Last spring, the United States refused a request by Jean Ziegler, the UN Human Rights Commission's Special Rapporteur on the Right to Food, to meet with State Department officials to discuss the impact the US embargo on Cuba was having on the Cuban people's right to food. Last fall, Ziegler reported that both Coalition Forces and the insurgents in Iraq "have adopted the cutting of food and water supplies to cities under attack." Ziegler noted that "the starvation of civilians as a method of warfare is prohibited in both international and non-international armed conflict," citing the Protocols to the Geneva Conventions.
The United States likewise pressured the Commission to withdraw Professor Cherif Bassiouni, the Commission's Independent Expert on Human Rights in Afghanistan, from his mission after he issued a report critical of the US. Professor Bassiouni accused United States troops of breaking into homes, arbitrarily arresting residents and torturing detainees. He also alleged that US-led forces had committed "sexual abuse, beatings, torture and use of force resulting in death." He wrote, "When these forces directly engage in practices that violate ... international human rights and international humanitarian law, they undermine the national project of establishing a legal basis for the use of force."
"The United States and the coalition forces consider themselves above and beyond the reach of the law," Professor Bassiouni told Amy Goodman of Democracy Now! "They feel that human rights don't apply to them, the international conventions don't apply to them, nobody can ask them what they're doing, and nobody can hold them accountable."
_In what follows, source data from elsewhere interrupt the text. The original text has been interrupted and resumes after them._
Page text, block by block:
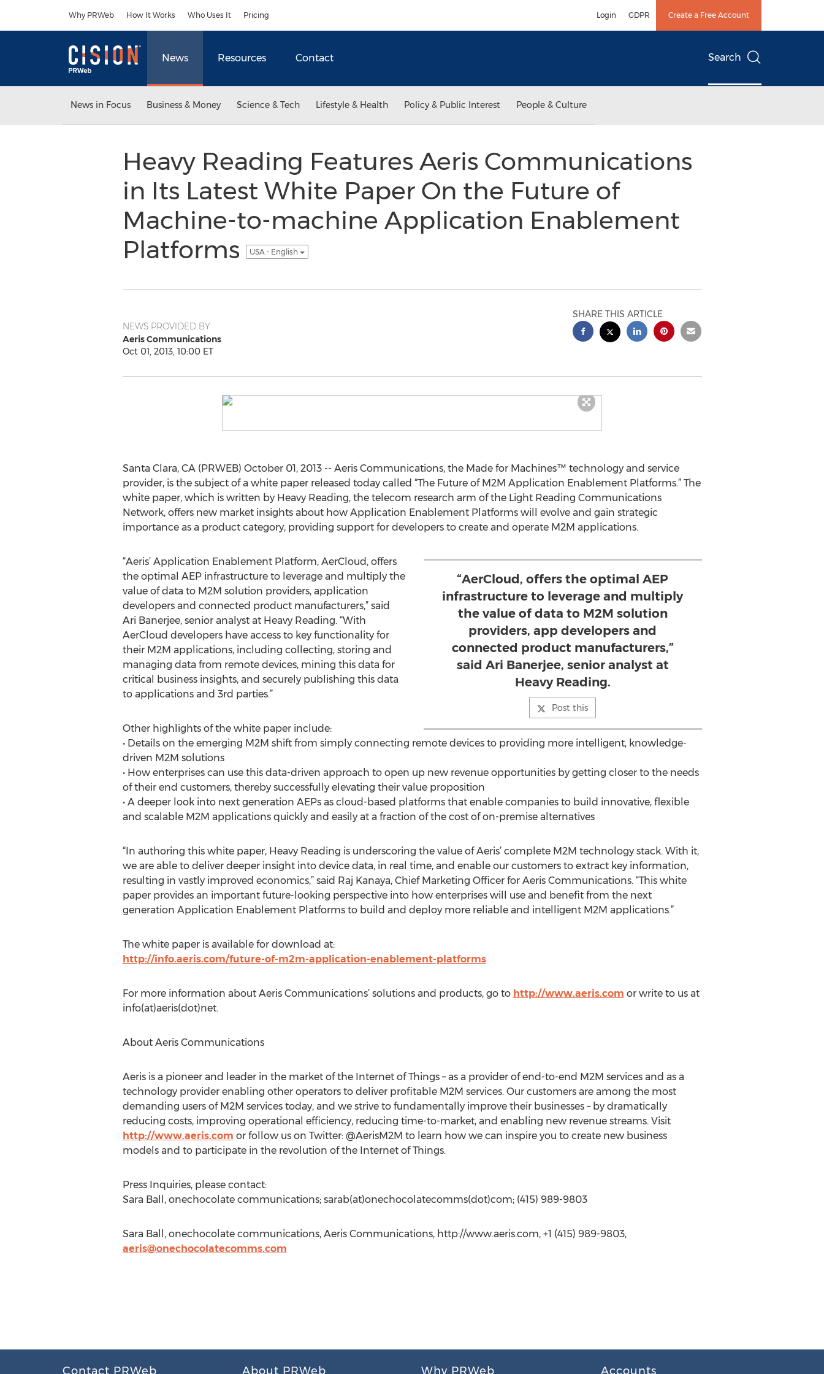
Why PRWeb How It Works Who Uses It Pricing Login GDPR Create a Free Account
News Resources Contact Search
News in Focus Business & Money Science & Tech Lifestyle & Health Policy & Public Interest People & Culture
Heavy Reading Features Aeris Communications
in Its Latest White Paper On the Future of
Machine-to-machine Application Enablement
Platforms
USA - English
NEWS PROVIDED BY
Aeris Communications
Oct 01, 2013, 10:00 ET
SHARE THIS ARTICLE
Santa Clara, CA (PRWEB) October 01, 2013 -- Aeris Communications, the Made for Machines™ technology and service
provider, is the subject of a white paper released today called “The Future of M2M Application Enablement Platforms.” The
white paper, which is written by Heavy Reading, the telecom research arm of the Light Reading Communications
Network, offers new market insights about how Application Enablement Platforms will evolve and gain strategic
importance as a product category, providing support for developers to create and operate M2M applications.
“AerCloud, offers the optimal AEP
infrastructure to leverage and multiply
the value of data to M2M solution
providers, app developers and
connected product manufacturers,”
said Ari Banerjee, senior analyst at
Heavy Reading.
Post this
“Aeris’ Application Enablement Platform, AerCloud, offers
the optimal AEP infrastructure to leverage and multiply the
value of data to M2M solution providers, application
developers and connected product manufacturers,” said
Ari Banerjee, senior analyst at Heavy Reading. “With
AerCloud developers have access to key functionality for
their M2M applications, including collecting, storing and
managing data from remote devices, mining this data for
critical business insights, and securely publishing this data
to applications and 3rd parties.”
Other highlights of the white paper include:
• Details on the emerging M2M shift from simply connecting remote devices to providing more intelligent, knowledge-
driven M2M solutions
• How enterprises can use this data-driven approach to open up new revenue opportunities by getting closer to the needs
of their end customers, thereby successfully elevating their value proposition
• A deeper look into next generation AEPs as cloud-based platforms that enable companies to build innovative, flexible
and scalable M2M applications quickly and easily at a fraction of the cost of on-premise alternatives
“In authoring this white paper, Heavy Reading is underscoring the value of Aeris’ complete M2M technology stack. With it,
we are able to deliver deeper insight into device data, in real time, and enable our customers to extract key information,
resulting in vastly improved economics,” said Raj Kanaya, Chief Marketing Officer for Aeris Communications. “This white
paper provides an important future-looking perspective into how enterprises will use and benefit from the next
generation Application Enablement Platforms to build and deploy more reliable and intelligent M2M applications.”
The white paper is available for download at:
http://info.aeris.com/future-of-m2m-application-enablement-platforms
For more information about Aeris Communications’ solutions and products, go to http://www.aeris.com or write to us at
info(at)aeris(dot)net.
About Aeris Communications
Aeris is a pioneer and leader in the market of the Internet of Things – as a provider of end-to-end M2M services and as a
technology provider enabling other operators to deliver profitable M2M services. Our customers are among the most
demanding users of M2M services today, and we strive to fundamentally improve their businesses – by dramatically
reducing costs, improving operational efficiency, reducing time-to-market, and enabling new revenue streams. Visit
http://www.aeris.com or follow us on Twitter: @AerisM2M to learn how we can inspire you to create new business
models and to participate in the revolution of the Internet of Things.
Press Inquiries, please contact:
Sara Ball, onechocolate communications; sarab(at)onechocolatecomms(dot)com; (415) 989-9803
Sara Ball, onechocolate communications, Aeris Communications, http://www.aeris.com, +1 (415) 989-9803,
aeris@onechocolatecomms.com
Contact PRWeb About PRWeb Why PRWeb Accounts

Yale Law School Dean Harold Koh concurs. He wrote, "In the cathedral of human rights, the US is more like a flying buttress than a pillar - choosing to stand outside the international structure supporting the international human rights system but without being willing to subject its own conduct to the scrutiny of the system."
The composition of the new Council will not likely differ significantly from the old Commission. "That reality," according to Phyllis Bennis, a senior fellow at the Institute for Policy Studies, "reflects the failure of the John Bolton-led US effort to impose an entirely new human rights infrastructure on the United Nations, one that would privilege those countries given a seal of approval by Washington to serve on the Council, with others, especially those in bad graces in Washington, prohibited from serving."
In the next few weeks, we can expect some strong arm-twisting by the United States to scuttle the new proposal. [And/or to attempt to remake it in their own image of the way the present fascist White House administration wants it to be, with the "requisite" very-serious-negative "compromises" and consequences to human and civil rights. (Subtitle, these words and/or emphasis added by Wolf Britain.)]
Marjorie Cohn is a professor at Thomas Jefferson School of Law, President-elect of the National Lawyers Guild, and the US representative to the executive committee of the American Association of Jurists. She writes a weekly column for t r u t h o u t.